Il simbolismo immediato definisce non solo la natura prima di chi si intesta tale “fotografia immaginaria e immaginifica”, ma, in alcuni casi, agisce nel tempo come “correttore” della cultura di massa, portandosi dietro effetti a lungo termine spesso distorsivi della realtà.
Tale ragionamento nasce in virtù di un processo che dall’inizio degli anni Novanta ha composto, in modo maggiore o minore a seconda dei casi, il nostro Paese, soprattutto avuto riguardo alle varie personalità politiche succedutesi in questi 30 anni.
Da ultimo, non se ne dispiaccia, protagonista di questa ricerca della “fotografia di massa” è certamente il nostro ministro degli Interni, Matteo Salvini.
Quando per la prima volta è apparso con la divisa della polizia di Stato, molti media hanno riportato la notizia con la consueta superficialità, riconoscendone (chi con sarcasmo, chi con simpatia) una naturale prosecuzione dello stile “salviniano” (tutti ricordiamo le variopinte magliette o felpe con il nome dei luoghi dove l’attuale ministro svolgeva i suoi comizi – tale abbigliamento fu un significativo simbolo di come la Lega Nord riconoscesse anche il meridione all’interno del suo processo di crescita e inclusione dell’elettorato).
Eppure, a livello più specifico, alcuni sindacati, rappresentativi dei vari corpi dello Stato che il ministro intendeva “onorare” indossandone la divisa, non hanno visto di buon grado quella rappresentazione feticista, probabilmente preoccupati per un processo di appropriazione che rischia di svuotare il “senso di Stato” e il ruolo che quella divisa riveste nel nostro ordinamento.
E a ben vedere una simile fattispecie viene regolata dal nostro ordinamento penale dall’art. 498 del Codice Penale, articolo titolato come “Usurpazione di titoli o di onori”. Il testo della norma appare chiaro*, nella sua parte punitiva, ma, come spesso accade nelle norme penali, le ragioni stesse per cui il comportamento di usurpazione sia penalmente rilevante non è ben rilevabile dall’articolo.

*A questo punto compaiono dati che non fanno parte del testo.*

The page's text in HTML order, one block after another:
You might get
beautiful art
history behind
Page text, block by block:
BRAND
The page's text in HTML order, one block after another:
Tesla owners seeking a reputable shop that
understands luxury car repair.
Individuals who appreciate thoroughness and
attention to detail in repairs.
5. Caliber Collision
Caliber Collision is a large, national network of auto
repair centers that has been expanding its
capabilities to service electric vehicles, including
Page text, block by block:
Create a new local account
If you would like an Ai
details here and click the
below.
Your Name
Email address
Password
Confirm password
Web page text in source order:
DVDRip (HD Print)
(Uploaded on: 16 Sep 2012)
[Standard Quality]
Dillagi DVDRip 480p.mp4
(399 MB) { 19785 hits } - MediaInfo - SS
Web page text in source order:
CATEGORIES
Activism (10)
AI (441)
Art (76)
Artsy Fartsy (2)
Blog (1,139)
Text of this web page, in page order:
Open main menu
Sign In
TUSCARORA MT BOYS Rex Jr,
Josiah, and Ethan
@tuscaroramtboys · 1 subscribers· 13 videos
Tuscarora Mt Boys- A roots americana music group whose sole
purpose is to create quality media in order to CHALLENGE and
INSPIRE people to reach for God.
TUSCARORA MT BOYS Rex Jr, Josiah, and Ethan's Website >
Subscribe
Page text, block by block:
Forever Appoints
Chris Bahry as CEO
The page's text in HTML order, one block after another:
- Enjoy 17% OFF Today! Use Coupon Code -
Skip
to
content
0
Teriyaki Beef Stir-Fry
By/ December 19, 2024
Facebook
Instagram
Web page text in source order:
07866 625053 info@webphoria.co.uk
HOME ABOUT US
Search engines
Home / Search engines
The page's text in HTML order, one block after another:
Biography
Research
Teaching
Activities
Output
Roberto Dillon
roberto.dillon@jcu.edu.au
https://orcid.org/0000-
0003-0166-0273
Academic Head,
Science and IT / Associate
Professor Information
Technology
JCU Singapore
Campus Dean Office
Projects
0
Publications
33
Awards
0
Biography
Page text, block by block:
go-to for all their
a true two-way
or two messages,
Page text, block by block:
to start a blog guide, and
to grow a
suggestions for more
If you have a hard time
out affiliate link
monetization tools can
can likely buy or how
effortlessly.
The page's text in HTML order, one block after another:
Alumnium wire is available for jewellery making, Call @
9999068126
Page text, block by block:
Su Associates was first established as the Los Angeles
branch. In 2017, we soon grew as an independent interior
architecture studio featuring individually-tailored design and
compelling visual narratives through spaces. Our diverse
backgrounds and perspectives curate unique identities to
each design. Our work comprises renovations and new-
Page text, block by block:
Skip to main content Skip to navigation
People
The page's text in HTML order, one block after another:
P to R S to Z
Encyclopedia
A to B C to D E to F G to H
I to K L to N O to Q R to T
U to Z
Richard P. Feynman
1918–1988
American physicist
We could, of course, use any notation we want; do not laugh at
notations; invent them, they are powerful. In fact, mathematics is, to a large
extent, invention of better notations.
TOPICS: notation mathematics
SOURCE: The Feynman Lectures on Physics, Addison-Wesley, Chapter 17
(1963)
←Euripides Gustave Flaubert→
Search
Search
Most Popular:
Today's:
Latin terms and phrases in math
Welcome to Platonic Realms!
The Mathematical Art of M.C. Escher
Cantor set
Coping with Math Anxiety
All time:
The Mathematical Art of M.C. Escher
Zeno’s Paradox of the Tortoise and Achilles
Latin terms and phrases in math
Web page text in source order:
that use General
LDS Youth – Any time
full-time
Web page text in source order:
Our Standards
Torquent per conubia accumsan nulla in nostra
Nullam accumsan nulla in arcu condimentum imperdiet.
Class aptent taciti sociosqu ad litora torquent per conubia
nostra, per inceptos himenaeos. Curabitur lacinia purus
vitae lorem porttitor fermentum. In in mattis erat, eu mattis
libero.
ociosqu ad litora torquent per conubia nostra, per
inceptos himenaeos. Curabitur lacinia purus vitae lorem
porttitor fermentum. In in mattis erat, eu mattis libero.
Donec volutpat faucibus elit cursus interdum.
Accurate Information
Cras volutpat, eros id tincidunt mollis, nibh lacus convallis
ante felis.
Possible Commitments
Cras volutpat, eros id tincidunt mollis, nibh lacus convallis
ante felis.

Analizzando i precedenti della giurisprudenza (le decisioni dei vari giudici che nel corso degli anni hanno applicato questa norma, narrandone nella sentenza i motivi per cui veniva applicata), da tutti viene identificato come bene giuridico protetto la pubblica fede, quella generale fiducia che viene (o dovrebbe essere riposta) dai cittadini nei confronti delle istituzioni pubbliche e di chi ne fa le veci, secondo i compiti e i doveri prescritti dalla legge. Una fiducia che nasce proprio dall’elemento di identificazione della divisa con il potere-dovere di chi la “abita”, formalmente incaricato dal nostro ordinamento di specifiche funzioni, che obbligano il pubblico ufficiale a tenere un comportamento adeguato al suo incarico.
La divisa della polizia di Stato rappresenta quindi un corpo che “dovrebbe” identificare un ruolo ben specifico e alimentare quel generale senso di pubblica fede negli organi costituzionali.
La domanda, a questo punto, appare chiara: può un ministro dell’Interno indossare in modo costante la divisa di un corpo dello Stato?
La polizia di Stato è una diretta appendice (quella operativa e connotata dei poteri di – per l’appunto – polizia e controllo) del potere esecutivo, quindi di governo, facendo direttamente capo al ministero dell’Interno. Ma il ministro dell’Interno è una carica politica, incaricato, a seguito della nomina di un governo, per un periodo di tempo delimitato. Esso quindi, è un cittadino incaricato di un potere rappresentativo di un voto espresso, con poteri certamente ampi ma ben delimitati. Insomma, Salvini non è un poliziotto e la divisa, che definisce il poliziotto, non dovrebbe indossarla.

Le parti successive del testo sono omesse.